There are other parameters that affect the social benefits of emission reductions. Part of the argument for using a lower discount rate is that it helps protect our children and grandchildren but the Guidance calculates future net damages out 300 years, far future many generations away. No one could have imagined the technology available in today’s society one hundred years ago so it is an act of extreme hubris to claim that any projection of how the world will operate in 100 years, much less 300 years, should be used to guide current actions. In testimony before the U.S. House of Representatives Subcommittee on Environment Committee on Oversight and Reform on September 24, 2020, by Kevin D. Dayaratna determined that if economic impacts are only considered out 150 years the social benefits are reduced 14%.
The entire rationale for the CLCPA is that there is a climate emergency threat to society because of climate change due to greenhouse gas emissions. The process does not recognize that the climate models used to predict this future are speculative.

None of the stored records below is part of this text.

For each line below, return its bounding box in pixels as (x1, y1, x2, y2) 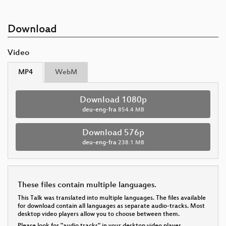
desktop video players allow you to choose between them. (18, 211, 180, 218)
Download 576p (82, 128, 144, 139)
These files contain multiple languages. (18, 181, 156, 191)
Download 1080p (79, 95, 147, 106)
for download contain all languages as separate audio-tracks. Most (18, 203, 205, 210)
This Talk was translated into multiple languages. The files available (18, 195, 206, 202)
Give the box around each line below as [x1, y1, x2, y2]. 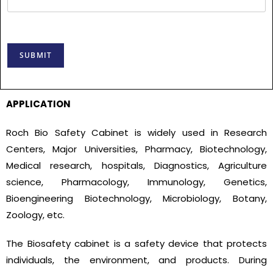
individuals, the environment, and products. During [6, 253, 267, 267]
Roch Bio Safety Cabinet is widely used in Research [6, 126, 267, 140]
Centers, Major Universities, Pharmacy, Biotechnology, [6, 143, 267, 156]
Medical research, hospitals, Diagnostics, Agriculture [6, 159, 267, 172]
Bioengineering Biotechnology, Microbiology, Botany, [6, 192, 267, 205]
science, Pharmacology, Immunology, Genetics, [6, 175, 267, 189]
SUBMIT [19, 50, 52, 61]
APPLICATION [6, 97, 71, 111]
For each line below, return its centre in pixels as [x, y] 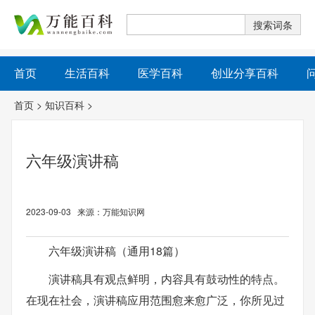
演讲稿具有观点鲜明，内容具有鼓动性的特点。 [167, 279]
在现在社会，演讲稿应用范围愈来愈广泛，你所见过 [155, 300]
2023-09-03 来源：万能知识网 [85, 211]
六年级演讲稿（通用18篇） [117, 251]
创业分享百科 [245, 73]
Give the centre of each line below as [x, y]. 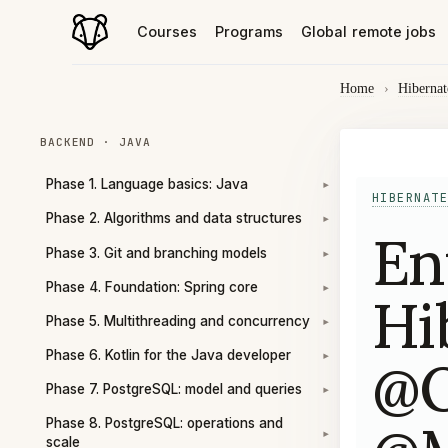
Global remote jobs [369, 31]
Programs [249, 31]
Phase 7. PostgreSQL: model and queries [174, 389]
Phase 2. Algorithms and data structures [174, 218]
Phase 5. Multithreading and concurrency [178, 320]
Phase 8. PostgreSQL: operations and [164, 423]
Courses [167, 31]
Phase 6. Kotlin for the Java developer [168, 355]

One way to minimize modeling uncertainty is to use historical data to estimate climate sensitivity to greenhouse gases. Dayaratna showed that an empirical approach reduced benefits 48%.

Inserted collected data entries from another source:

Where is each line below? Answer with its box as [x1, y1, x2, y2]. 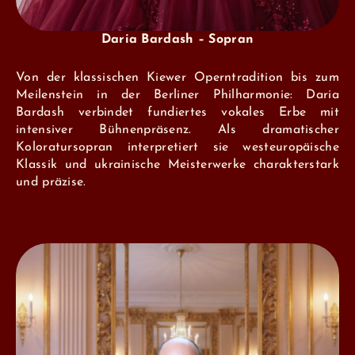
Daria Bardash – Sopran [101, 32, 254, 46]
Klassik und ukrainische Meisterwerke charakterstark [16, 158, 339, 171]
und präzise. [16, 175, 86, 189]
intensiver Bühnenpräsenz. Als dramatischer [16, 123, 339, 136]
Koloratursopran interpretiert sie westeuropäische [16, 140, 339, 154]
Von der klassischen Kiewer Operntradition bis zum [16, 71, 339, 84]
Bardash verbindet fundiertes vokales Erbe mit [16, 105, 339, 119]
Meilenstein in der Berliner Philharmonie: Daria [16, 88, 339, 101]
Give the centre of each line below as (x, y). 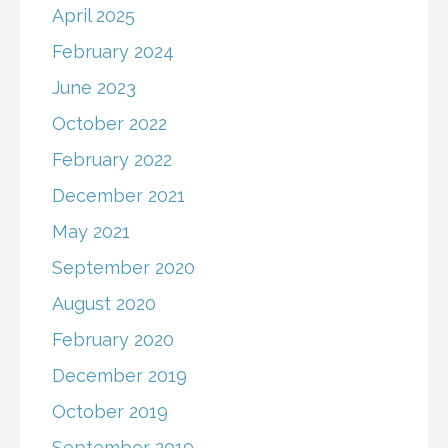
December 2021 (118, 195)
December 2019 (119, 375)
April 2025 (93, 15)
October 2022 (109, 123)
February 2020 (113, 339)
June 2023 (94, 87)
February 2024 (113, 51)
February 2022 (112, 159)
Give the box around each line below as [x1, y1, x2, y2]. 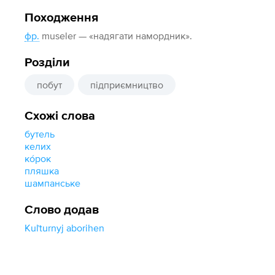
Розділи [25, 56, 71, 69]
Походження [25, 12, 99, 24]
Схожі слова [25, 110, 96, 122]
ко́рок [25, 153, 52, 164]
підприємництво [90, 79, 164, 90]
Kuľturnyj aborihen [25, 222, 105, 233]
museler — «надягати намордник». [39, 30, 193, 41]
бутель [25, 128, 55, 139]
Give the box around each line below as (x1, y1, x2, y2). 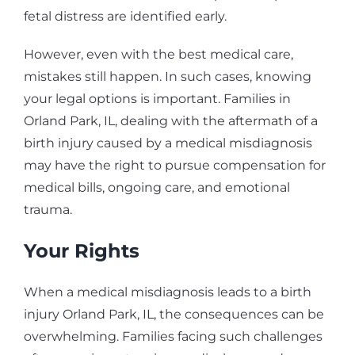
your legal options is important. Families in (24, 91, 291, 107)
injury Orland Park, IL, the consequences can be (24, 307, 324, 323)
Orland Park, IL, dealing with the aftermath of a (24, 113, 318, 129)
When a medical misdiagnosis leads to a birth (24, 284, 311, 300)
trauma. (24, 202, 72, 218)
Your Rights (24, 239, 139, 263)
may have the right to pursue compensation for (24, 158, 326, 174)
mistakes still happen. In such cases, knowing (24, 69, 311, 85)
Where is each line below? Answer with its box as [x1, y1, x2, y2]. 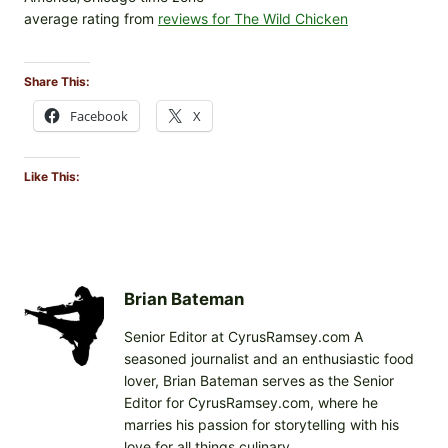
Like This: [24, 169, 80, 185]
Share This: [24, 74, 90, 90]
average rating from [24, 10, 158, 28]
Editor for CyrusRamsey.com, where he [124, 394, 378, 412]
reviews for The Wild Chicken [158, 10, 348, 28]
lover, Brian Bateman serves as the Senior [124, 372, 394, 390]
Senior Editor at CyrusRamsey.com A [124, 328, 363, 346]
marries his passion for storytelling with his [124, 416, 399, 434]
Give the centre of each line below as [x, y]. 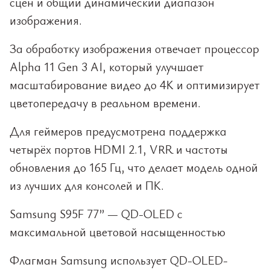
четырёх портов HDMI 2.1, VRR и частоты [119, 149]
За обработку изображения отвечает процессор [134, 49]
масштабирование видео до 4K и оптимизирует [135, 85]
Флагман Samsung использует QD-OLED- [119, 260]
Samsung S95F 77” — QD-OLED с [96, 214]
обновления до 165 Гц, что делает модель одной [134, 167]
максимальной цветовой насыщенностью [118, 232]
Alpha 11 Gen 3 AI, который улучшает [107, 67]
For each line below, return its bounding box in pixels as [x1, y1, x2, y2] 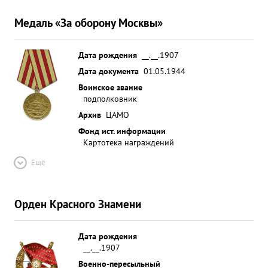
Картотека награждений [83, 136, 174, 148]
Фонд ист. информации [78, 125, 166, 136]
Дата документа [78, 65, 139, 77]
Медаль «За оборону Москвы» [14, 15, 163, 30]
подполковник [83, 93, 137, 104]
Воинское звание [78, 81, 142, 93]
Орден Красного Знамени [14, 196, 141, 211]
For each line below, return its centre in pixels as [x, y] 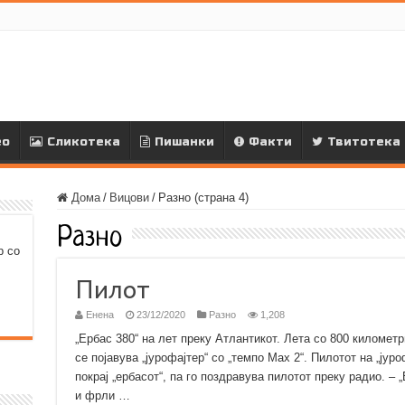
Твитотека [363, 142]
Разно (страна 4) [203, 198]
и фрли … [102, 396]
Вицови [129, 198]
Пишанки [184, 142]
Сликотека [83, 142]
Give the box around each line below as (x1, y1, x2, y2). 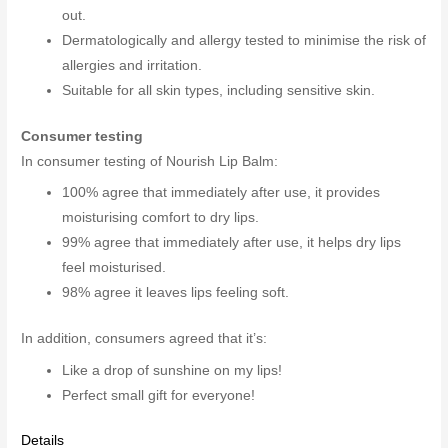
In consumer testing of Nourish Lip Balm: (21, 153, 279, 169)
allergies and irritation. (62, 58, 203, 74)
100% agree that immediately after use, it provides (62, 185, 381, 201)
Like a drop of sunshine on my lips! (62, 362, 283, 378)
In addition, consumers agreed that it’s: (21, 330, 268, 346)
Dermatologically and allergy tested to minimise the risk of (62, 33, 427, 49)
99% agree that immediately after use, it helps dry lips (62, 235, 402, 251)
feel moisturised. (62, 260, 167, 276)
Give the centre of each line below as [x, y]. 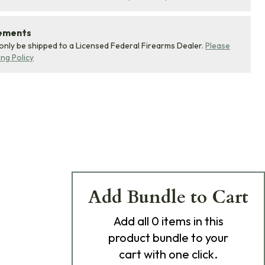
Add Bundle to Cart [168, 197]
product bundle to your [168, 237]
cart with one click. [168, 254]
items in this [191, 221]
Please [218, 46]
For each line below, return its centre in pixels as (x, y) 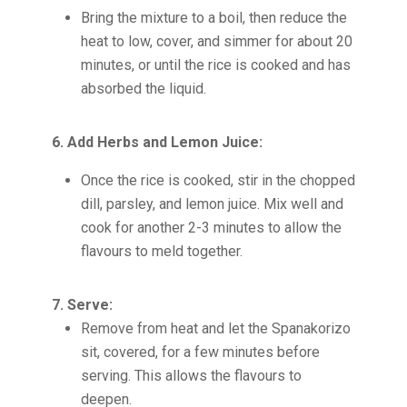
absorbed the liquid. (143, 89)
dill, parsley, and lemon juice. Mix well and (212, 204)
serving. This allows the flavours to (191, 376)
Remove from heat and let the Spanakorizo (215, 328)
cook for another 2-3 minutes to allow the (211, 228)
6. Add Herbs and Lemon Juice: (157, 142)
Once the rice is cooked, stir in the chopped (218, 180)
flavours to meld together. (161, 251)
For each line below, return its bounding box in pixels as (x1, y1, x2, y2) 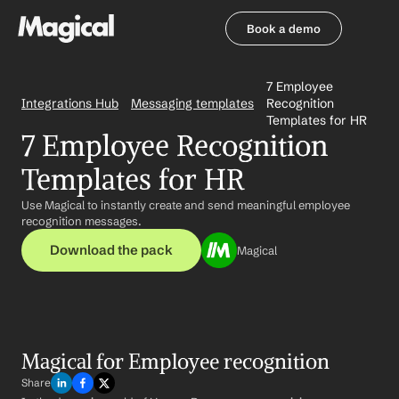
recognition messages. (21, 214, 142, 228)
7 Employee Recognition (21, 128, 328, 164)
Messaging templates (131, 95, 254, 111)
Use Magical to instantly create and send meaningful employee (21, 198, 350, 212)
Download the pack (50, 241, 173, 258)
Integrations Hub (21, 95, 118, 111)
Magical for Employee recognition (21, 348, 330, 374)
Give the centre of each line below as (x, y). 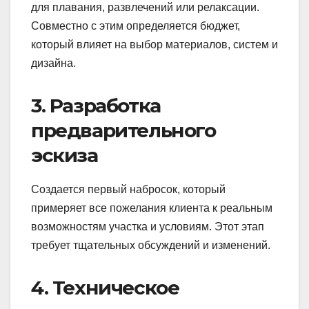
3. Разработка (96, 105)
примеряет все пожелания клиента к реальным (152, 208)
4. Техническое (105, 287)
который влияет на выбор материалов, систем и (154, 44)
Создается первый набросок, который (128, 189)
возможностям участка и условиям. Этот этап (148, 226)
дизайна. (53, 63)
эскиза (64, 155)

New York chose to calculate world-wide benefits of reductions because “climate change is a global problem”. It is a fact that climate change impacts will be felt most by countries that are too poor to be resilient. However, I believe that anyone having trouble paying energy bills today would be hard pressed to accept the higher costs imposed by the CLCPA if they know that their descendants will derive little benefit from today’s sacrifices because most of the benefits will accrue elsewhere. Considering only benefits that would accrue to the United States from reductions instead of global benefits reduces the benefits 86%.
Conclusion
To sum up, greenhouse gas emission reductions under the CLCPA using the recommended assumptions are supposed to provide benefits of $668 billion. Using the Obama Administration recommended assumptions the benefits go down to $201 billion. Using different value-driven estimates, reducing speculation by using observations rather than models, estimates that go out “only” 150 years instead of 300 years, and counting only benefits that occur in the United States instead of the globe results in benefits that are reduced to $12.5 billion.
Ultimately, the value of carbon methodology relies on a complex causal chain from carbon dioxide emissions to social impacts that are alleged to result from those emissions. Richard Tol testified that these connections are “long, complex and contingent on human decisions that are at least partly unrelated to climate policy. The social cost of carbon is, at least in part, also the social cost of underinvestment in infectious disease, the social cost of institutional failure in coastal countries, and so on.” The fact is that this process focuses exclusively on negative externalities and completely ignores the benefits of fossil fuels. I believe these facts make this a contrived process.
One final point. After all these machinations, the social cost values chosen when applied to the 1990 baseline emissions indicate that reducing those emissions will result in $668 billion in benefits. The Climate Action Council is charged with developing an implementation plan that should include costs. What happens if those costs are greater than these benefits?